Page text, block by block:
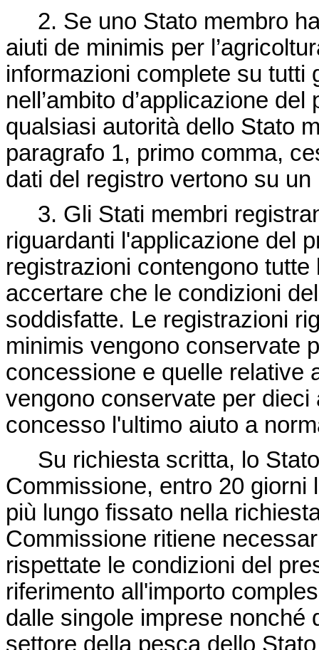
2. Se uno Stato membro
aiuti de minimis per
informazioni complete su tutti
nell’ambito d’applicazione
qualsiasi autorità dello Stato
paragrafo 1, primo comma,
dati del registro vertono su
3. Gli Stati membri
riguardanti l'applicazione del
registrazioni contengono
accertare che le condizioni
soddisfatte. Le registrazioni
minimis vengono conservate
concessione e quelle relative
vengono conservate per
concesso l'ultimo aiuto a
Su richiesta scritta, lo
Commissione, entro 20
più lungo fissato nella
Commissione ritiene
rispettate le condizioni del
riferimento all'importo
dalle singole imprese nonché
settore della pesca dello
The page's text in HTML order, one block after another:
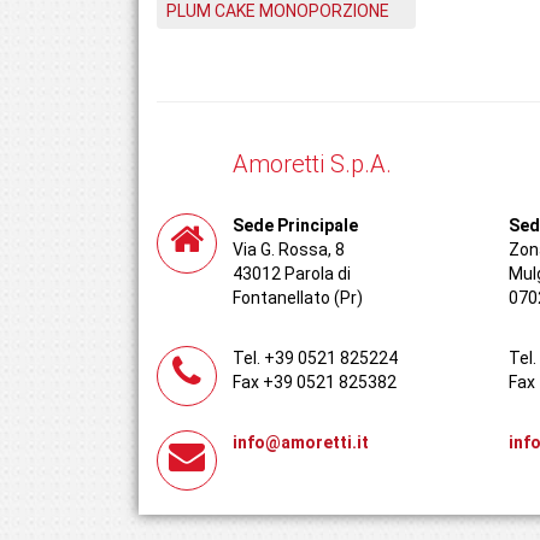
PLUM CAKE MONOPORZIONE
Amoretti S.p.A.
Sede Principale
Via G. Rossa, 8
43012 Parola di
Fontanellato (Pr)
Tel. +39 0521 825224
Fax +39 0521 825382
info@amoretti.it

## Task to carry out
Only the number is needed. Say how many lines of the entries contain "minimis".

## Exercise result
2